HMGB1 induces the activation, proliferation and migration of hepatic stellate cells in vitro
Next, we investigated whether HMGB1 was involved in the process of HSC activation. We first treated LX-2 cells, rat primary HSCs (R-HSC) and HSC-T6 cells with rhHMGB1 (0 ng/ml, 10 ng/ml or 100 ng/ml) for 24 h. Treatment with rhHMGB1 resulted in a significant increase in the expression of α-SMA in a concentration-dependent manner, accompanied by the upregulation of another fibrosis-related gene, collagen-1 (Fig. 2a). Previous research demonstrated that the proliferation and migration rates of activated HSCs were critical to the progression of liver fibrosis [17]. Therefore, we assessed the effect of rhHMGB1 on HSC proliferation and migration. When treated with 10 ng/ml and 100 ng/ml rhHMGB1, LX-2 cell proliferation increased from 0.30 ± 0.02 to 0.56 ± 0.03 and 0.86 ± 0.04, respectively (P < 0.01) (Fig. 2b) as shown by CCK-8 assay. Similarly, the migration capability of LX-2 cells treated with rhHMGB1 was increased compared to the normal control as shown by the transwell assay (Fig. 2c). We then used the wound healing assay to confirm the migration capability (Fig. 2d). In R-HSC (Fig. 2b, c) and HSC-T6 cells (Fig. 2b–d), we obtained similar results. The results illustrate that HMGB1 can induce HSC activation, proliferation and migration.
ER stress is involved in liver fibrosis animal models
To date, some studies have demonstrated that ER stress can induce fibrogenic response in hepatic stellate cells [14]. To study the role of ER stress in vivo, we first used western blot to detect the expression of ER stress-associated proteins (grp78, perk and IRE1α) in fibrotic liver tissue. Grp78, perk and IRE1α were increased in TAA-induced liver fibrosis tissues (Fig. 3a). We performed immunofluorescence double staining to confirm the results in vivo. The results revealed that activated HSCs (α-SMA+ cells) strongly expressed perk, IRE1α and grp78 in TAA-treated rats (Fig. 3b).

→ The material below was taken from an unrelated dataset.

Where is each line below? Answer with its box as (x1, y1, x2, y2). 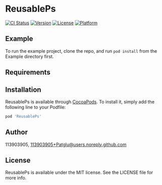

To further study the roles of ER stress in the activation of HSCs, thapsigargin (TG), the classical ER stress inducer, was used to treat HSCs. TG not only triggered ER stress, but also induced HSC activation, as shown by a strong increase in the protein level of α-SMA and collagen-1 (Fig. 3c), while 4-phenylbutyric acid (4-PBA), an ER stress modulator, led to the downregulation of α-SMA and collagen-1 (Fig. 3d).These findings demonstrate that ER stress may play an important role in liver fibrosis.
HMGB1 can induce ER stress and activate HSCs
The previous results suggest that an association may exist between HMGB1 and ER stress in liver fibrosis. We next sought to study whether HMGB1 participates in the activation of the ER stress. We treated LX-1, R-HSC and HSC-T6 cells with rhHMGB1. RhHMGB1 treatment induced a dose-dependent increase in grp78, perk and IRE1α in these cells as shown by western blot (Fig. 4a). The inhibition of ER stress by 4-PBA can prevent HMGB1-induced activation of HSCs as shown by α-SMA and collagen-1 (Fig. 4b).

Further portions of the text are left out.